Plan B was to build another system dedicated only to the VAMDC portal using VAMDC node software—an application of Django, which is a python-based web application framework [9]. Adding little to no code, the system could easily become a node without modifying the original system. However, the database structure that the node software requires is different from that of the NIFS DB, and it would be necessary to synchronize data between the two databases.

After weighing these plans, we adopted Plan B, because the implementation of Plan A would have required huge modifications. Because updates of the NIFS DB are not frequent, real-time synchronization between the NIFS DB and the VAMDC database is not necessary, and it can be executed occasionally or manually. In the first step, only the ION table was copied into the VAMDC database, and currently, these are the only NIFS DB data available to be searched through the VAMDC portal.

3. Discussion

Because the initial design of the NIFS DB and the structure of the VAMDC database differed, the NIFS DB data could not be integrated into the VAMDC database in a straightforward way. For example, the original NIFS DB system compiles data of experiments and theories from published materials, and the database stores the tag of the original resource, to which the user can easily refer. In contrast, the VAMDC database treats atoms, molecules, transitions, and so on as objects. Thus, we decided to develop another NIFS DB system using the VAMDC node software. The conversion from the NIFS DB to the VAMDC database was executed by splitting the ION table into subparts (Figure 5).

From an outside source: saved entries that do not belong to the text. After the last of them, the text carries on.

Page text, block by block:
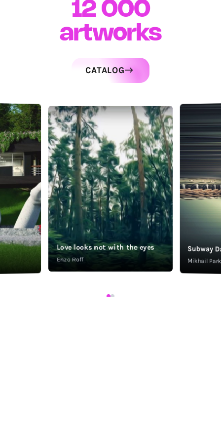
12 000
artworks
Love looks not with the eyes
Enzo Roff
Subway
Mikhail
CATALOG
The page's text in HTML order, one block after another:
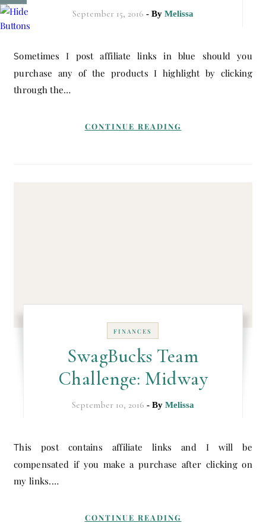
September 15, 2016 - By Melissa
Sometimes I post affiliate links in blue should you
purchase any of the products I highlight by clicking
through the…
CONTINUE READING
FINANCES
SwagBucks Team
Challenge: Midway
September 10, 2016 - By Melissa
This post contains affiliate links and I will be
compensated if you make a purchase after clicking on
my links.…
CONTINUE READING

In order to record as much published information as possible, the treatment of the data in the NIFS DB is neither consistent nor complete. Certain ION data have attributes of electron configuration, but some data do not. There are also some data that treat multiple reactions as a single reaction, such as the following:

$$\mathrm{A} + {\mathrm{e}}^{-} \to \mathsf{\Sigma } \{{\mathrm{A}}^{\mathrm{n}+} + (n+ 1) {\mathrm{e}}^{-}\}.$$

(1)

In such cases, only one set of numerical data for a single reaction is provided.

Currently, these data have been ignored and have not been copied into the VAMDC database. In order to access these data from the VAMDC portal, the modification of the VAMDC standards is required.

4. Conclusions

NIFS maintains the NIFS Atom and Molecular Database. Initially, the database was constructed to facilitate fusion plasma research, but it has also become useful in other areas of research, such as astrophysics. The data are now available online, and as a result of our recent updates, the data are now beginning to be available via the VAMDC portal. Currently, only the ION table has been made compatible with the VAMDC database, but work on making the other tables compatible is in progress.